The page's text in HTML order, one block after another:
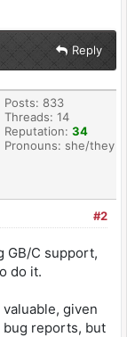
Reply
Posts: 833
Threads: 14
Reputation: 34
Pronouns: she/they
#2
GB/C support,
do it.
given
bug reports, but
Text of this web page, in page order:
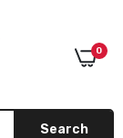
0
Search
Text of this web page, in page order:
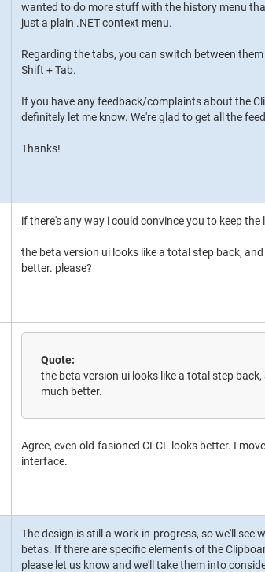
wanted to do more stuff with the history menu
just a plain .NET context menu.
Regarding the tabs, you can switch between
Shift + Tab.
If you have any feedback/complaints about the
definitely let me know. We're glad to get all the
Thanks!
if there's any way i could convince you to keep the
the beta version ui looks like a total step back,
better. please?
Quote:
the beta version ui looks like a total step
much better.
Agree, even old-fasioned CLCL looks better. I
interface.
The design is still a work-in-progress, so we'll see
betas. If there are specific elements of the
please let us know and we'll take them into
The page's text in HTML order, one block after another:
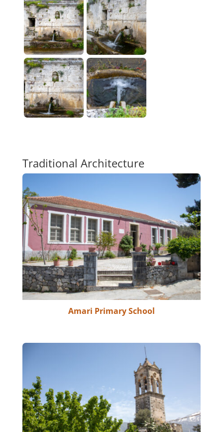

■ ■ ■ ■ ■ ■ ■

Could you reproduce the records above exactly, leaving out the pictures?

_EXERCISE RESPONSE_.
The page's text in HTML order, one block after another:
Reply
Posts: 833
Threads: 14
Reputation: 34
Pronouns: she/they
#2
GB/C support,
do it.
given
bug reports, but
Text of this web page, in page order:
0
Search
Text of this web page, in page order:
wanted to do more stuff with the history menu
just a plain .NET context menu.
Regarding the tabs, you can switch between
Shift + Tab.
If you have any feedback/complaints about the
definitely let me know. We're glad to get all the
Thanks!
if there's any way i could convince you to keep the
the beta version ui looks like a total step back,
better. please?
Quote:
the beta version ui looks like a total step
much better.
Agree, even old-fasioned CLCL looks better. I
interface.
The design is still a work-in-progress, so we'll see
betas. If there are specific elements of the
please let us know and we'll take them into
The page's text in HTML order, one block after another:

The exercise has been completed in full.